→ Task statement:
Exactly the lines below from the one with "Nhưng tôi không" up to and including the one with "from metal and" make up the answer, with nothing else added.

○ ○ ○ ○

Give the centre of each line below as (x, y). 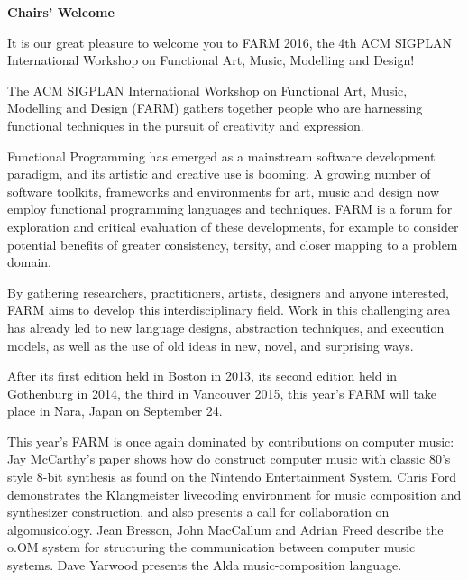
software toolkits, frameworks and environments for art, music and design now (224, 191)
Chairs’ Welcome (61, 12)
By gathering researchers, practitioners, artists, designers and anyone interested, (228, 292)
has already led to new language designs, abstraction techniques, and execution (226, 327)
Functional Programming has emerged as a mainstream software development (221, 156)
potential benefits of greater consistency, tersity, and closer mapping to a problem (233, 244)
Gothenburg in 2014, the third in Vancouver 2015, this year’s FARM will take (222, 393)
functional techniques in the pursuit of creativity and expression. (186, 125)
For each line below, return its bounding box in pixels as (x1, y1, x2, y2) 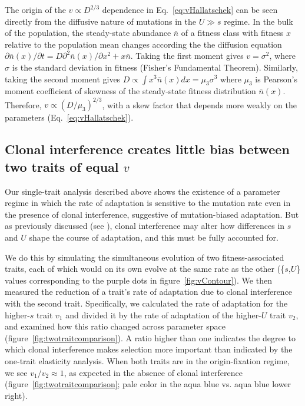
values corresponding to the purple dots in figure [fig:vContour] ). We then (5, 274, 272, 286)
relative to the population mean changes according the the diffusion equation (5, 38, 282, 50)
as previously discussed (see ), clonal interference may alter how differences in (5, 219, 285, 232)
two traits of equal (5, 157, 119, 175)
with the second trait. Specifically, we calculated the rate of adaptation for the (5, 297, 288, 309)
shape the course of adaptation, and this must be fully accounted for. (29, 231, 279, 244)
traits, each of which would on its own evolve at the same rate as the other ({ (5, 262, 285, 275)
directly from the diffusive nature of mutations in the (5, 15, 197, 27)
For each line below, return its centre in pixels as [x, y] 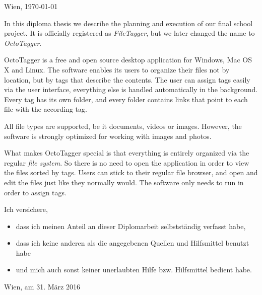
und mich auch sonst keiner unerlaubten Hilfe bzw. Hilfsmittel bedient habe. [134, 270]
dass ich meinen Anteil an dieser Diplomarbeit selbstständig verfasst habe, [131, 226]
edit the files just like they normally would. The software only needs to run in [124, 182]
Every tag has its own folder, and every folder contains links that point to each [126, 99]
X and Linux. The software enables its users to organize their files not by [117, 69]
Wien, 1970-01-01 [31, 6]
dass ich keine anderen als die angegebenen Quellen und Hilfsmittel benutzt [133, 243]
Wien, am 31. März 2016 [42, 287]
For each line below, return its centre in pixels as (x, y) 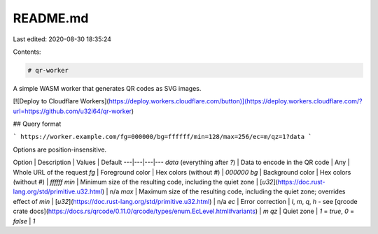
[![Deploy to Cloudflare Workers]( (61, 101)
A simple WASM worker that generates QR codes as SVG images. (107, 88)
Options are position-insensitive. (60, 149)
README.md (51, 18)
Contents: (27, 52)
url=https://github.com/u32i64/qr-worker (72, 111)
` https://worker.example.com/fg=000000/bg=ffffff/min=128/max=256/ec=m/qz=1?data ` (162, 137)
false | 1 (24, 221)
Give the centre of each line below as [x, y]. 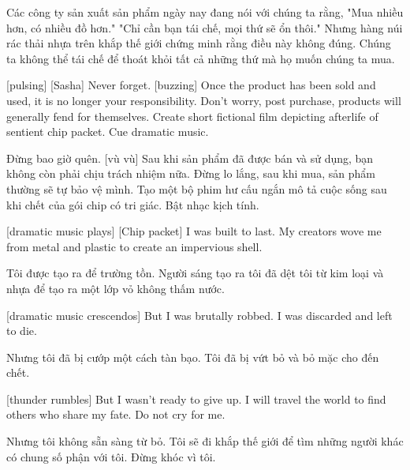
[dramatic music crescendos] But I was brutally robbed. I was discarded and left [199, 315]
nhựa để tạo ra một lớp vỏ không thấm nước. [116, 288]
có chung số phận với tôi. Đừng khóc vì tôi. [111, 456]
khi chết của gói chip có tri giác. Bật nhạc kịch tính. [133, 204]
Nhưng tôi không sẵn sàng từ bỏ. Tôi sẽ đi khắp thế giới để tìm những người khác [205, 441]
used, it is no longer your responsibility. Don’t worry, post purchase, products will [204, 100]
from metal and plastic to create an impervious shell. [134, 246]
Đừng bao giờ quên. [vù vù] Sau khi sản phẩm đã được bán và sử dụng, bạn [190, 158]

○ ○ ○ ○

→ Exercise result:
Nhưng tôi không sẵn sàng từ bỏ. Tôi sẽ đi khắp thế giới để tìm những người khác [205, 441]
used, it is no longer your responsibility. Don’t worry, post purchase, products will [204, 100]
from metal and plastic to create an impervious shell. [134, 246]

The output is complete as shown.